Когда обезьяна приблизилась к оконнице с изуродованной своей ношей, моряк в ужасе отпрянул к громоотводу и, скорее скользя, чем карабкаясь по проводу вниз, тотчас бежал домой, страшась последствий злодеяния и, в страхе своем, с радостью отказываясь от всяких забот о судьбе орангутанга. Голоса, которые были услышаны входившими по лестнице, были восклицаниями ужаса и испуга, вырвавшимися у француза и перемешанными с дьявольскими бормотаниями зверя.
Мне почти нечего прибавить. Орангутанг должен был ускользнуть из комнаты, спустившись по проводу, как раз перед тем, когда дверь была взломана. Он должен был закрыть окно, пройдя через него. Позднее он был пойман самим собственником, получившим за него очень крупную сумму, в Jardin des Plantes [85]. Лебон был немедленно выпущен, после того как мы рассказали о всех обстоятельствах (с некоторыми пояснениями, данными Дюпеном) в бюро префекта полиции. Этот чиновник, хотя весьма расположенный к моему другу, не мог хорошенько скрыть своего огорчения по поводу такого оборота дела и не удержался от того, чтобы не сказать два-три сарказма о свойствах разных лиц, вмешивающихся в его дела.
– Пусть себе говорит, – сказал Дюпен, который не счет нужным отвечать. – Пусть разглагольствует. Это успокоит его совесть. Я удовольствуюсь тем, что побил его в собственных его владениях. Тем не менее, то, что он не смог разрешить эту тайну, отнюдь не является столь удивительным, как он предполагает; ибо, поистине, наш друг префект слишком хитер, чтобы быть глубоким. В его мудрости нет устоя. Он весь из головы без тела, как изображения богини Лаверны, или, в лучшем случае, он весь голова и плечи, как треска. Но он доброе существо, в конце концов. Я в особенности люблю его за его мастерской прием лицемерия, с помощью которого он достиг своей репутации находчивости. Я разумею его манеру «de nier се qui est, et d’expliquer се qui n’est pas» [86].
Тайна Мари Роже[87]
Параллельно с реальными событиями существует идеальная их последовательность. Они редко полностью совпадают. Люди и обстоятельства обычно изменяют идеальную цепь событий, а потому она кажется несовершенной, и следствия ее равно несовершенны. Так было с реформацией – взамен протестантства явилось лютеранство.
Мало какому даже самому рассудочному человеку не случалось порой со смутным волнением почти уверовать в сверхъестественное, столкнувшись с совпадением настолько поразительным, что разум отказывается признать его всего лишь игрой случая. Подобные ощущения (ибо смутная вера, о которой я говорю, никогда полностью не претворяется в мысль) редко удается до конца подавить иначе, как прибегнув к доктрине случайности или – воспользуемся специальным ее наименованием – к теории вероятности. Теория же эта является по самой своей сути чисто математической; и, таким образом, возникает парадокс – наиболее строгое и точное из всего, что дает нам наука, прилагается к теням и призракам наиболее неуловимого в области мысленных предположений.
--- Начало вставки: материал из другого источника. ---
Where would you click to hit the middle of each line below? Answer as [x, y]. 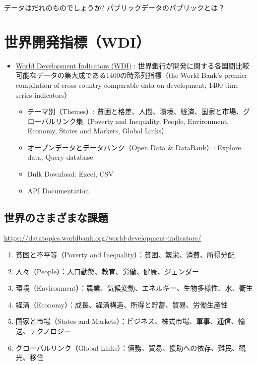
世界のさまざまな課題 [56, 217]
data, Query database [60, 157]
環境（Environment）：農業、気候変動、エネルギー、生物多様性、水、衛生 [134, 288]
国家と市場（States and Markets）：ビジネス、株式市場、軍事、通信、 [127, 321]
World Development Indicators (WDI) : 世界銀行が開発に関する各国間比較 [132, 65]
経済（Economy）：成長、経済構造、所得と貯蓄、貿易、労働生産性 [122, 304]
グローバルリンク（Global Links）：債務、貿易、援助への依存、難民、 [127, 347]
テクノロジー [50, 331]

Невероятные подробности, которые я призван теперь сделать достоянием гласности, будучи взяты в хронологической их последовательности, складываются в первую ветвь необычайных совпадений, а во второй и заключительной их ветви все читатели, несомненно, узнают недавнее убийство в Нью-Йорке Мэри Сесилии Роджерс.
Когда в статье, озаглавленной «Убийство на улице Морг», я год назад попытался описать некоторые примечательные особенности мышления моего друга шевалье С.-Огюста Дюпена, мне и в голову не приходило, что я когда-нибудь вновь вернусь к этой теме. Именно это описание было моей целью, и она нашла свое полное осуществление в рассказе о прихотливой цепи происшествий, которые позволили раскрыться особому таланту Дюпена. Я мог бы привести и другие примеры, но они не доказали бы ничего, кроме уже доказанного. Однако удивительный поворот недавних событий нежданно открыл мне новые подробности, которые облекаются в подобие вынужденной исповеди. После того, что мне довелось услышать совсем недавно, было бы странно, если бы я продолжал хранить молчание относительно того, что я слышал и видел задолго перед этим.
Раскрыв тайну трагической гибели мадам Л’Эспанэ и ее дочери, шевалье тотчас выбросил все это дело из головы и возвратился к привычным меланхолическим раздумьям. Его настроение вполне отвечало моему неизменному тяготению к отрешенности, и, как прежде замкнувшись в нашем тихом приюте в предместье Сен-Жермен, мы оставили Будущее на волю судьбы и предались безмятежному спокойствию Настоящего, творя грезы из окружающего нас скучного мира.